We address this challenge by formulating the selection of molecules and their synthetic routes as a constrained integer linear optimization problem. Previous work has explored synthesis planning for both cost [1] and batch efficiency [2], but these algorithms take the set of molecules to be synthesized as a known input. Our proposed optimization algorithm extends this work through a scalarized objective function that simultaneously considers the molecular design objective, batch synthesis complexity, and synthetic feasibility. Retrosynthesis trees are first constructed for each molecule, and a set of constraints are defined such that optimal decision variables correspond to synthetic routes included in the pre-defined trees. The constrained linear optimization problem is solved using the commercial solver Gurobi, and the optimal decision variables are converted to a set of selected molecules and synthetic routes. The proposed workflow is described in greater detail below:

  1. Each candidate is assigned a “utility,” which captures the perceived information gained from testing that molecule.
  2. Retrosynthesis trees are constructed for each candidate molecule using ASKCOS [3]. The retrosynthesis trees for all candidate molecules are subsequently combined into a reaction “forest”, which is a graph that connects reaction nodes with molecule (starting material, intermediate, or candidate) nodes.
  3. A constrained linear optimization problem is formulated to select a set of molecules and their synthesis routes to optimize a scalarization of multiple objectives. The objectives are (1) to maximize the sum of the utilities of selected molecules, (2) to minimize the total number of starting materials and reagents, and (3) three to minimize the sum of reaction penalties, which capture the retrosynthesis model’s level of uncertainty in a reaction.
  4. The optimal variables are converted to a set of selected molecules and synthetic routes.

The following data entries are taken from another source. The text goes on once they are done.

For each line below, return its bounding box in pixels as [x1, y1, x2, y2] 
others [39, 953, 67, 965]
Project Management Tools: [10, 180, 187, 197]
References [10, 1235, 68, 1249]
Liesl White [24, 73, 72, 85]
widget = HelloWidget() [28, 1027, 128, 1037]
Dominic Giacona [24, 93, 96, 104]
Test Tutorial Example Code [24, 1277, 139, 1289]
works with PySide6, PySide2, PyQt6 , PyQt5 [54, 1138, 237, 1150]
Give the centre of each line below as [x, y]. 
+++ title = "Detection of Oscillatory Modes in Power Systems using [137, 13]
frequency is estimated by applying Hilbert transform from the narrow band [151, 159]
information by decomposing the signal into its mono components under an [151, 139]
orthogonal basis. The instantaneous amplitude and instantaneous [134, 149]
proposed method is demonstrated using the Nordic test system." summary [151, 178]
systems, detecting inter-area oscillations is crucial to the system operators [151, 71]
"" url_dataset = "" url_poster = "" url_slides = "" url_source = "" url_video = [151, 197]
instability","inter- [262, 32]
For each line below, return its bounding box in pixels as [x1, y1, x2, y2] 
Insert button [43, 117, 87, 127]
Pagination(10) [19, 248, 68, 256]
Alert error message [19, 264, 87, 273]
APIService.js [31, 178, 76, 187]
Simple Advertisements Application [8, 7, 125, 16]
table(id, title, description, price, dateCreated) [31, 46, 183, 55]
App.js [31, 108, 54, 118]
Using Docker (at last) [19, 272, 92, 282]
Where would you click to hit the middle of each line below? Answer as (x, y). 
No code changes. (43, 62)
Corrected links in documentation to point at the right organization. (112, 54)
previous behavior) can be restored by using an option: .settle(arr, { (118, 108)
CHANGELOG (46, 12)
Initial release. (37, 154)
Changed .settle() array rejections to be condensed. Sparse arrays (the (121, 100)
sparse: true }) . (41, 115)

We demonstrate that our algorithm is capable of scaling to candidate sets containing hundreds of molecules. Moreover, we show how adjusting scalarization weights affects the number of molecules selected, the number of overlapping reaction steps, and the retrosynthesis model’s confidence in selected routes. Finally, we propose how the optimization task can be adjusted to minimize synthetic cost and maximize the probability of successful synthesis more rigorously.

[1] Badowski, T.; Molga, K.; A. Grzybowski, B. Selection of Cost-Effective yet Chemically Diverse Pathways from the Networks of Computer-Generated Retrosynthetic Plans. Chemical Science 2019, 10 (17), 4640–4651.

[2] Molga, K.; Dittwald, P.; Grzybowski, B. A. Computational Design of Syntheses Leading to Compound Libraries or Isotopically Labelled Targets. Chem. Sci. 2019, 10 (40), 9219–9232.

[3] Coley, C. W.; Thomas, D. A.; Lummiss, J. A. M.; Jaworski, J. N.; Breen, C. P.; Schultz, V.; Hart, T.; Fishman, J. S.; Rogers, L.; Gao, H.; Hicklin, R. W.; Plehiers, P. P.; Byington, J.; Piotti, J. S.; Green, W. H.; Hart, A. J.; Jamison, T. F.; Jensen, K. F. A Robotic Platform for Flow Synthesis of Organic Compounds Informed by AI Planning. Science 2019, 365 (6453), eaax1566.